If we see the underlying movement, things are beginning to change and improve and the growth oriented models are falling in place though at a very nascent pace. I would recommend a couple of solutions for the same. We should have institutions driven by design as new age design is driven by innovation/ creativity and that is what leads to entrepreneurship. I believe in the concept of DICE driven by Design, Innovation, Creativity and Entrepreneurship. The Indian economy for the last 60-70 years has been very holistic and meticulous and it’s been driven by logic and rationale. In the 21st century there are a couple of very fundamental changes that are moving the pendulum of the economy and the economic change is driven by the ability to create, ability to understand that there is a certain creative element that needs to be unleashed, and some of the disruptions happening in our economy have somewhat to do with this headline concept of DICE.

The consumer led market forces in our economy are going through a stratospheric change. The disruptions in technology, the innovations across fundamental operations, quality assurance, and service delivery are also going through tectonic changes. The people who are focused on that aspect of their businesses can build operating efficiencies, can create technology differentiation, can bring in and mobilize frugal technologies.

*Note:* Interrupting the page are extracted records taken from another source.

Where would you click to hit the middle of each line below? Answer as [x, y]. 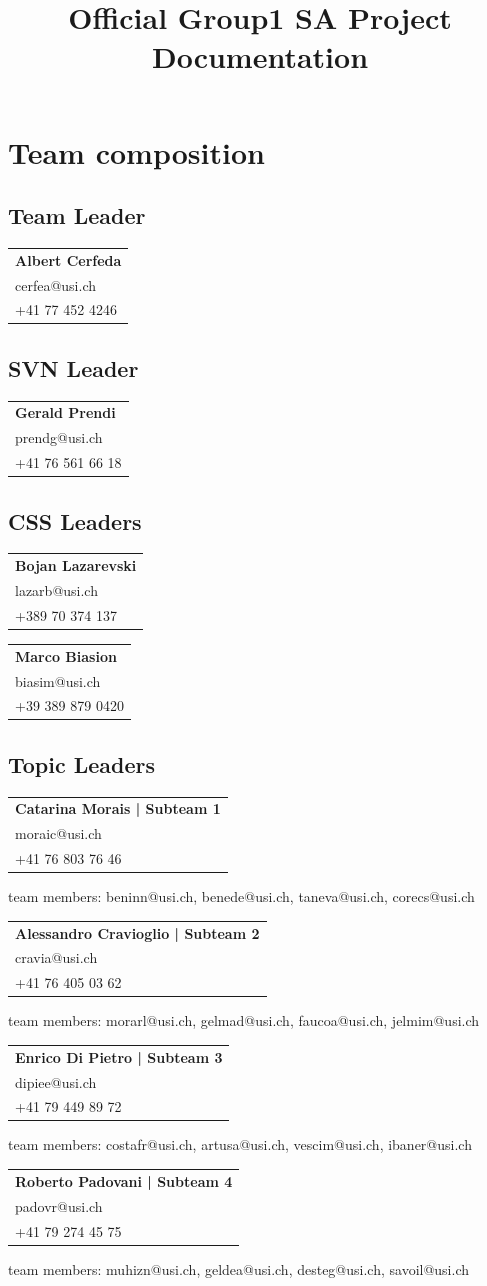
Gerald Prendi [65, 412]
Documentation [260, 56]
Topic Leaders [82, 763]
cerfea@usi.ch [56, 284]
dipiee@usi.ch [56, 1081]
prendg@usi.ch [59, 437]
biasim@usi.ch [58, 680]
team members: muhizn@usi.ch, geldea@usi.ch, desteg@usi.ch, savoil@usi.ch [239, 1268]
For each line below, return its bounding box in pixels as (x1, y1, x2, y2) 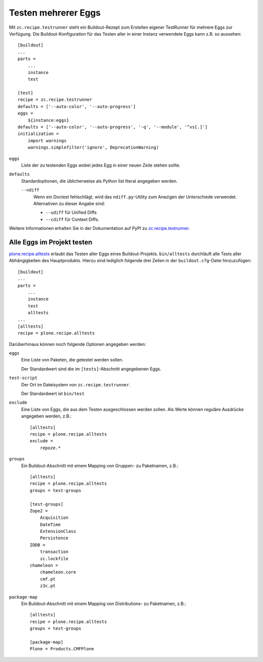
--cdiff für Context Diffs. (45, 216, 99, 222)
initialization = (18, 131, 59, 136)
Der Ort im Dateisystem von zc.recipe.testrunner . (21, 381, 131, 387)
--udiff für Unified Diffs (45, 209, 97, 215)
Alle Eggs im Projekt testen (9, 238, 93, 246)
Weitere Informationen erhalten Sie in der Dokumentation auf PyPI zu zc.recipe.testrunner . (9, 226, 190, 231)
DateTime (39, 522, 61, 527)
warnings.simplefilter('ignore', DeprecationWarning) (27, 145, 159, 151)
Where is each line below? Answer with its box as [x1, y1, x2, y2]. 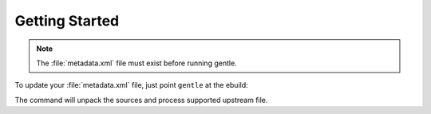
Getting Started [14, 12, 120, 29]
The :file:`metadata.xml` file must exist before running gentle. [36, 58, 237, 68]
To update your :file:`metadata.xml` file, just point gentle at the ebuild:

The core of our economy is the micro, small, and medium enterprises. It’s not just about the start-up who comes with a good idea from college, we have to motivate and encourage these fantastic ideas but equally the fact remains that some of these ideas are already in fruition but they don’t have hand holding bankers, entrepreneurs, corporate sponsors and cutting edge capability around them. I think MSMEs in our country have an unlimited latent talent and if they are injected with good practices, best practices, technology, innovation; they have a fire in the belly and can make a significant difference.

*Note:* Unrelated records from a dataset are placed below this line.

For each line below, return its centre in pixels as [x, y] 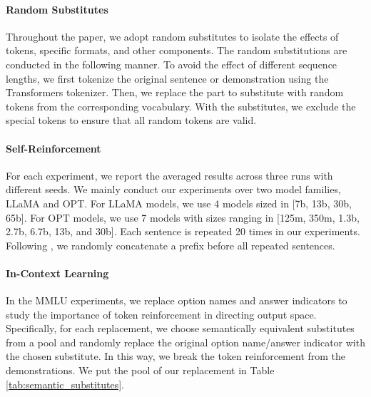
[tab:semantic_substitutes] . [65, 384]
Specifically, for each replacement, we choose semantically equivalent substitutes [180, 328]
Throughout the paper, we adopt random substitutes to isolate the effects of [172, 36]
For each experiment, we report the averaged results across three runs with [169, 175]
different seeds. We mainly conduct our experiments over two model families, [173, 189]
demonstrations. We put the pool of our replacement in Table [140, 370]
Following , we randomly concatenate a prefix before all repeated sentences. [171, 245]
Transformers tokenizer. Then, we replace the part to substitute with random [175, 92]
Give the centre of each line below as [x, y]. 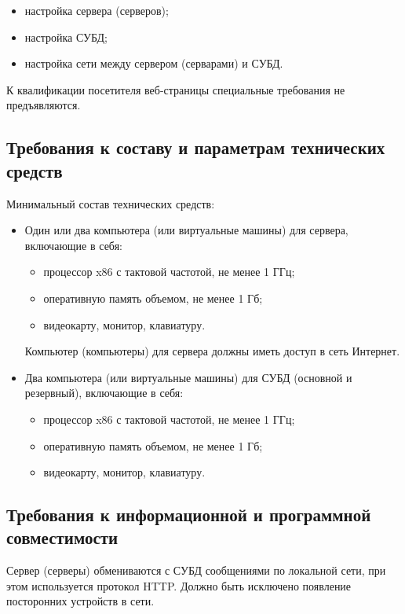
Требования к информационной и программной [189, 515]
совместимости [62, 537]
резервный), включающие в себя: [104, 393]
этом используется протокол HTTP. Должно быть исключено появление [179, 585]
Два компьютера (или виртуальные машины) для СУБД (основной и [188, 377]
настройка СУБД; [66, 37]
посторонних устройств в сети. [80, 601]
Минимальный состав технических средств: [111, 203]

As an institution today I think the most significant part of our economy is not the large corporate groups, not the mid corporate groups, but it is the MSMEs in the economy. MSMEs create their effect on new startups. MSMEs create their impact upstairs on the larger companies in terms of the supply and design system around that. So the focus of our nation in terms of innovation, in terms of cutting edge entrepreneurship, in terms of creativity and entrepreneurship should really be the MSME sector.

India is a fragmented country and clusters are very important. Silicon Valley became a cluster forty years ago on the back of Stanford University. It built an empire, of the best performing economy in the world. California went through a lot of switches but the fact is that today’s Californian economy is driven by cutting edge technology. Some of the most brilliant people in the world are building fantastic new systems. Can that be done in India? We have about 30/ 40/ 50% of Indians who are engineers and are creating a differentiation, creating innovations in institutions like Google, Facebook and Cisco. But how do we get the culture of innovation going here.

We at YES bank use a formula and I believe that there are four points around this formula. It’s called FIVE. We have to build very good funding models around entrepreneurship in our country. It is not just about asking the government all the time to give tax incentives. We must do funding with little bit of a boldness, aggression, and tax incentives should not be perceived to be sub-sanctions but they should be intelligent, cutting edge ideas. The concept of FIVE is very simple—funding, investing, vesting, and being driven by expansion.  I think there is an entrepreneurial transformation, which is well underway. It’s a stratospheric change, which is happening. Recently we launched YES Headstart where we are creating twenty incubators all over the nation. It will give ecosystems which are going to be driven by funding to some extent and are going to be driven by equity needs to an extent. We stand at a point where we see ourselves as a technology company, in the business of banking. We are moving ahead and building and helping to incubate new enterprises.